I am not trying to be mean here but it really sounds like the reason you use so much time checking FMC is not because of long solutions but because of a bad approach to the checking process!

If a solution solves, why check it again more than twice? A solution doesn't solve by coincidence. Twice is really the max if a solution is correct on first try. 



> then I would check once or twice slowly to see what's happening. You can't just speed through a solution and go "it's solved" at the end and tick it off



Especially this part makes me think you don't really have the necessary knowledge of FMC or are aware of how people get to FMC solutions. You want to see what's happening and understand the solution? I can assure you that on the majority of my solutions you wouldn't understand a thing about what is going on by just executing the solution and watch pieces magically match together, because of techniques like NISS, using the inverse scramble and using insertions.
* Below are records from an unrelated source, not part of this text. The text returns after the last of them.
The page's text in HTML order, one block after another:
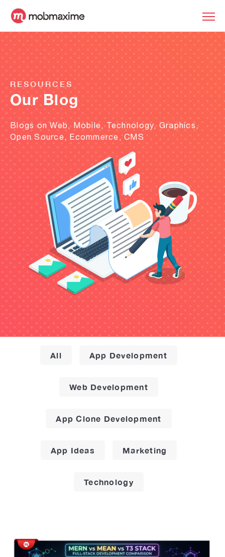
RESOURCES
Our Blog
Blogs on Web, Mobile, Technology, Graphics,
Open Source, Ecommerce, CMS
All App Development
Web Development
App Clone Development
App Ideas Marketing
Technology
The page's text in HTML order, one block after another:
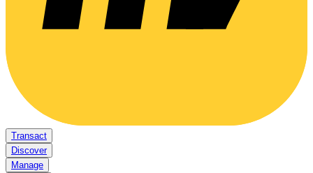
Transact
Discover
Manage
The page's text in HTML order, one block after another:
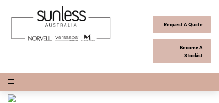
Request A Quote
Become A
Stockist
Open Menu
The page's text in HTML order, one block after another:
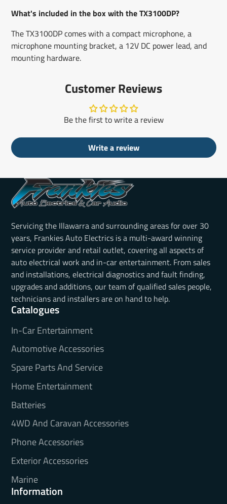
What's included in the box with the TX3100DP?
The TX3100DP comes with a compact microphone, a
microphone mounting bracket, a 12V DC power lead, and
mounting hardware.
Customer Reviews
Be the first to write a review
Write a review
Servicing the Illawarra and surrounding areas for over 30
years, Frankies Auto Electrics is a multi-award winning
service provider and retail outlet, covering all aspects of
auto electrical work and in-car entertainment. From sales
and installations, electrical diagnostics and fault finding,
upgrades and additions, our team of qualified sales people,
technicians and installers are on hand to help.
Catalogues
In-Car Entertainment
Automotive Accessories
Spare Parts And Service
Home Entertainment
Batteries
4WD And Caravan Accessories
Phone Accessories
Exterior Accessories
Marine
Information

Again: why don't you get help from other competitors if you know the both of you aren't the fittest for checking solutions?



> If you ever wanted to attempt FMC at one of my competitions I wouldn't let you anyway. Seriously, grow up.
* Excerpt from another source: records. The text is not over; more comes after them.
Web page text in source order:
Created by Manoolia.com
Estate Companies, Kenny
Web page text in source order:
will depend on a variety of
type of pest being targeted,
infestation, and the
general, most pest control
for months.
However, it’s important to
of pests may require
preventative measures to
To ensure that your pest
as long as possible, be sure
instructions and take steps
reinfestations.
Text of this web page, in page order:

This is a very inappropriate reaction! Threatening to not allow someone to compete for no reason and sheer rudeness is not appropriate behavior on the forums and especially not for a delegate. It wasn't too long ago I saw you name-calling here as well. Why do you do this? (yes I am aware of the issue going on)
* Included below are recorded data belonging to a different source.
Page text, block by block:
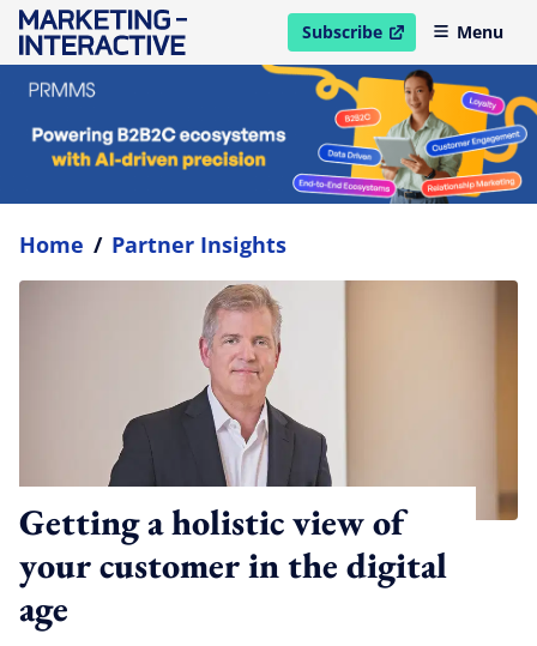
Subscribe
open in new windowMenu
Home / Partner Insights
Getting a holistic view of
your customer in the digital
age
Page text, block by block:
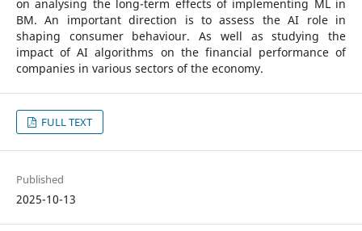
on analysing the long-term effects of implementing ML in
BM. An important direction is to assess the AI role in
shaping consumer behaviour. As well as studying the
impact of AI algorithms on the financial performance of
companies in various sectors of the economy.
FULL TEXT
Published
2025-10-13
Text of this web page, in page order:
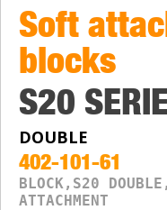
Soft
blocks
S20
DOUBLE
402-101-61
BLOCK,S20
ATTACHMENT
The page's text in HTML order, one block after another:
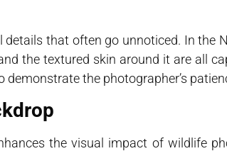
that often go unnoticed. In the
the textured skin around it are all
the photographer’s
the visual impact of wildlife

@ dlo: interesting statistics. With more people it can easily be done within 10-15 minutes I'm sure.


----------



## Laura O (Aug 19, 2014)

Dene said:


> Also, I would check quickly a couple of times to see if it's solved or not, then I would check once or twice slowly to see what's happening. You can't just speed through a solution and go "it's solved" at the end and tick it off...



Well, on the one hand you complain that people just do simple CFOP solutions, on the other hand you say that you have to check them several times to see what's happening?
Furthermore, if competitors use advanced techniques like inverse solutions, NISS and also insertions, you usually won't be able to reconstruct and understand the solution at all. So checking several times without any suspicion of cheating doesn't make sense.

Edit: ninja'd


----------



## antoineccantin (Aug 19, 2014)

Dene said:


> While marking FMC sheets for Australian Nationals I went through a lot of solves that were plain CFOP. No obvious attempt to actually find a solution with the "fewest moves" was made. In fact, one solution was well over 60 moves (well over the average CFOP solve). Often these were scribed incorrectly, resulting in a DNF and a lot of wasted time for Tim and myself.
> 
> It is clear that competitors doing this simply want a result in the database. While that may be nice for them, I consider it a waste of my time. I want to hold FMC for the few people that actually take it somewhat seriously, but I can't avoid all these tag-alongs just wanting a solve in the database. If I could enforce a move limit, perhaps I would host FMC more often.



Maybe I'm just absolutely terrible at FMC, but I use/know how to use tons of FMC methods/strategies (premoves, inverse scramble, switching, insertions, ect.) and I have a hard time getting solves below 40. Using them and not CFOP doesn't make me magically more efficient and sub-40.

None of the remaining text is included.